Read / write patterns often drive complexity in balancing consistency with performance.
- Immediate consistency or strong consistency uses locks to ensure all observers will see (or not see) updates however this has a demand on process cycles.
- Eventual consistency allows more immediate access to data however the results may not be current. Read heavy applications may favour this method for performance.
- Optimistic concurrency allows data writes without locks, the revision number pre-write is stored and when data is written if the revision number has changed the write operation will fail.
- Pessimistic concurrency is better suited to write-heavy applications as performance is likely to be better as a result of avoiding so many failed write operations.
- Last-write wins is a simpler method whereby as the name implies the last write operation will be successful.
- Sequential access efficiently reads data in a continuous range.

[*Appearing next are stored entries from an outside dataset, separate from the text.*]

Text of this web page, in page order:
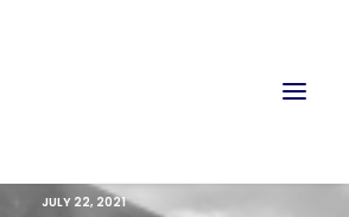
JULY 22, 2021
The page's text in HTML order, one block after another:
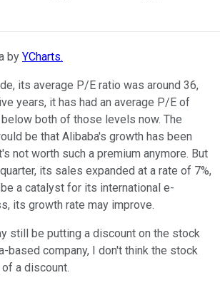
by YCharts.
its average P/E ratio was around 36,
years, it has had an average P/E of
both of those levels now. The
be that Alibaba's growth has been
not worth such a premium anymore. But
its sales expanded at a rate of 7%,
a catalyst for its international e-
its growth rate may improve.
still be putting a discount on the stock
based company, I don't think the stock
a discount.
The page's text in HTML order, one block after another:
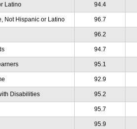
Latino 94.4
Not Hispanic or Latino 96.7
96.2
94.7
95.1
92.9
Disabilities 95.2
95.7
95.9
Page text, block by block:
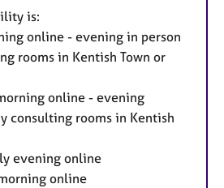
is:
online - evening in person
rooms in Kentish Town or
online - evening
consulting rooms in Kentish
evening online
online

- Random access directly addresses data points by path or a hash code of the data.
Data queries may be simple (using a key to address data) or more complex involving correlations, filters, etc.

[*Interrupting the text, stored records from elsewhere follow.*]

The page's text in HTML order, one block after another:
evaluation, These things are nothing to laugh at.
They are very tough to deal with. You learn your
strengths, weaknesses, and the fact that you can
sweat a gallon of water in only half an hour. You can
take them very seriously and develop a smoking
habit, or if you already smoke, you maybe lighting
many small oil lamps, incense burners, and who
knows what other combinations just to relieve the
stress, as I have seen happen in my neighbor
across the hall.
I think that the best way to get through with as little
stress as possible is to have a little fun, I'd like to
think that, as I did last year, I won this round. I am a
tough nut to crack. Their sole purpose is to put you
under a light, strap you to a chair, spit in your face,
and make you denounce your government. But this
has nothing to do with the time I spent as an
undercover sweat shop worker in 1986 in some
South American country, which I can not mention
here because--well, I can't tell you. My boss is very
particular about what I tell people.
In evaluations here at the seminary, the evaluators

- Static schema relies on an explicit or fixed schema so all parties know how data is structured. A static schema supports complex queries and automation well. When querying large sets of data indexing can help however this can drive down performance.
- Dynamic schema also known as schema-less or NoSQL databases do not have a fixed schema instead saving data as key-value pairs. A dynamic schema can support greater flexibility by enabling fields to be added, changed and removed without worrying about schema mismatches. However dynamic schemas can struggle with more complex queries.
Repetitive queries can be addressed by using a data cache such as Azure Redis Cache with a Time-To-Live (TTL) specified to quickly return results from memory.
When selecting an appropriate data storage solution consider:
- Combination of data stores – SQL may be best suited for transactional data, Blob storage for large binary files, DocumentDB for loosely structured data and Azure Search for indexing free-text files
- Keep data close to compute
- Cost drivers – performance vs. cost (hot vs. cold, standard vs. premium, etc.)
When evaluating data storage qualities consider:
- Reliability – LRS (3 local copies), GRS (additional 3 copies in a separate region), Azure SQL uses multiple active secondaries, consider reliability in your own solution
- Scalability – Data Sharding is a common practice for scaling data stores and providing multi-tenancy. Azure SQL Datbase Elastic Scale supports data sharding.